(Entries taken from a collection)
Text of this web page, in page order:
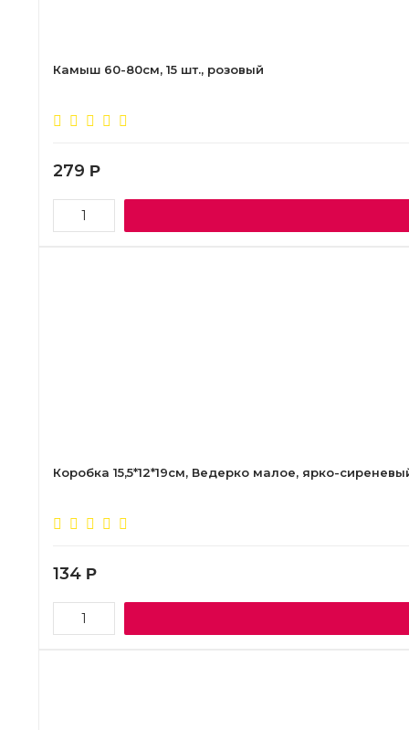
Камыш 60-80см, 15 шт., розовый
279 Р
Коробка 15,5*12*19см, Ведерко малое, ярко-
134 Р
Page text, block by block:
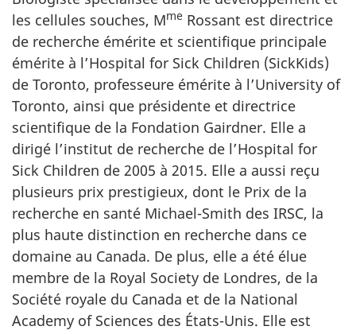
les cellules souches, Mme Rossant est directrice
de recherche émérite et scientifique principale
émérite à l’Hospital for Sick Children (SickKids)
de Toronto, professeure émérite à l’University of
Toronto, ainsi que présidente et directrice
scientifique de la Fondation Gairdner. Elle a
dirigé l’institut de recherche de l’Hospital for
Sick Children de 2005 à 2015. Elle a aussi reçu
plusieurs prix prestigieux, dont le Prix de la
recherche en santé Michael-Smith des IRSC, la
plus haute distinction en recherche dans ce
domaine au Canada. De plus, elle a été élue
membre de la Royal Society de Londres, de la
Société royale du Canada et de la National
Academy of Sciences des États-Unis. Elle est
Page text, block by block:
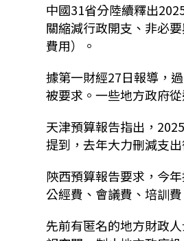
中國31省分陸續釋出
關縮減行政開支、非必
費用）。
據第一財經27日報導，
被要求。一些地方政府
天津預算報告指出，
提到，去年大力刪減支
陝西預算報告要求，今
公經費、會議費、培訓
先前有匿名的地方財政
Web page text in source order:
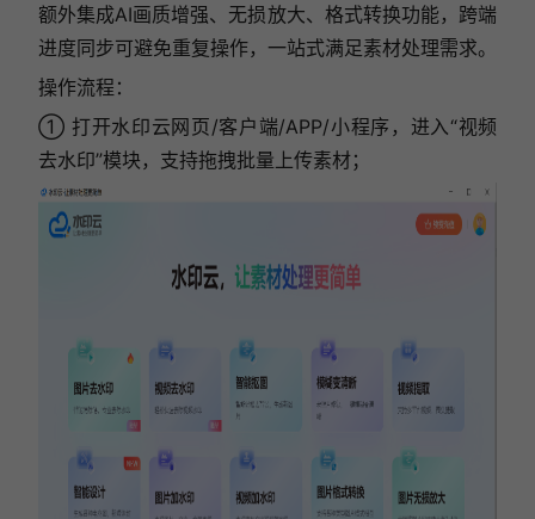
额外集成AI画质增强、无损放大、格式转换功能，跨端
进度同步可避免重复操作，一站式满足素材处理需求。
操作流程：
① 打开水印云网页/客户端/APP/小程序，进入“视频
去水印”模块，支持拖拽批量上传素材；
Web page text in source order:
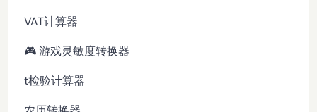
VAT计算器
🎮 游戏灵敏度转换器
t检验计算器
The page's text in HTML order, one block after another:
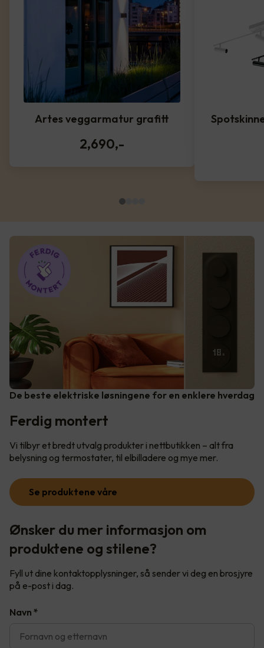
Artes veggarmatur grafitt
2,690,-
De beste elektriske løsningene for en enklere hverdag
Ferdig montert
Vi tilbyr et bredt utvalg produkter i nettbutikken – alt fra
belysning og termostater, til elbilladere og mye mer.
Se produktene våre
Ønsker du mer informasjon om
produktene og stilene?
Fyll ut dine kontaktopplysninger, så sender vi deg en brosjyre
på e-post i dag.
Navn *
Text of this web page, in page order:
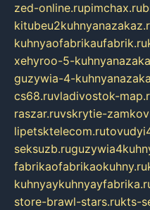
zed-online.rupimchax.ru
kuhnyaofabrikaufabrik.ru
xehyroo-5-
guzywia-4-
cs68.ruvladivostok-
raszar.ruvskrytie-
lipetsktelecom.ru
seksuzb.ru
fabrikaofabrikaokuhny.ru
store-brawl-stars.rukts-
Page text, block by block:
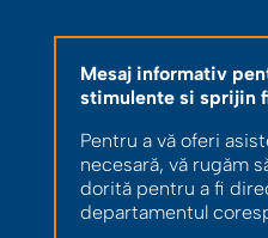
Mesaj informativ
stimulente si sprijin
Pentru a vă oferi
necesară, vă rugăm
dorită pentru a fi
departamentul
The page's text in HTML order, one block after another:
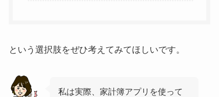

(TASK TO CARRY OUT)
What I need is every record written out exactly, minus the pictures.

(WRITTEN ANSWER)
Text of this web page, in page order:
Камыш 60-80см, 15 шт., розовый
279 Р
Коробка 15,5*12*19см, Ведерко малое, ярко-
134 Р
Page text, block by block:
les cellules souches, Mme Rossant est directrice
de recherche émérite et scientifique principale
émérite à l’Hospital for Sick Children (SickKids)
de Toronto, professeure émérite à l’University of
Toronto, ainsi que présidente et directrice
scientifique de la Fondation Gairdner. Elle a
dirigé l’institut de recherche de l’Hospital for
Sick Children de 2005 à 2015. Elle a aussi reçu
plusieurs prix prestigieux, dont le Prix de la
recherche en santé Michael-Smith des IRSC, la
plus haute distinction en recherche dans ce
domaine au Canada. De plus, elle a été élue
membre de la Royal Society de Londres, de la
Société royale du Canada et de la National
Academy of Sciences des États-Unis. Elle est
Page text, block by block:
中國31省分陸續釋出
關縮減行政開支、非必
費用）。
據第一財經27日報導，
被要求。一些地方政府
天津預算報告指出，
提到，去年大力刪減支
陝西預算報告要求，今
公經費、會議費、培訓
先前有匿名的地方財政
Web page text in source order:
额外集成AI画质增强、无损放大、格式转换功能，跨端
进度同步可避免重复操作，一站式满足素材处理需求。
操作流程：
① 打开水印云网页/客户端/APP/小程序，进入“视频
去水印”模块，支持拖拽批量上传素材；
Web page text in source order:
VAT计算器
🎮 游戏灵敏度转换器
t检验计算器
The page's text in HTML order, one block after another:
Artes veggarmatur grafitt
2,690,-
De beste elektriske løsningene for en enklere hverdag
Ferdig montert
Vi tilbyr et bredt utvalg produkter i nettbutikken – alt fra
belysning og termostater, til elbilladere og mye mer.
Se produktene våre
Ønsker du mer informasjon om
produktene og stilene?
Fyll ut dine kontaktopplysninger, så sender vi deg en brosjyre
på e-post i dag.
Navn *
Text of this web page, in page order:
zed-online.rupimchax.ru
kuhnyaofabrikaufabrik.ru
xehyroo-5-
guzywia-4-
cs68.ruvladivostok-
raszar.ruvskrytie-
lipetsktelecom.ru
seksuzb.ru
fabrikaofabrikaokuhny.ru
store-brawl-stars.rukts-
Page text, block by block:
Mesaj informativ
stimulente si sprijin
Pentru a vă oferi
necesară, vă rugăm
dorită pentru a fi
departamentul
The page's text in HTML order, one block after another:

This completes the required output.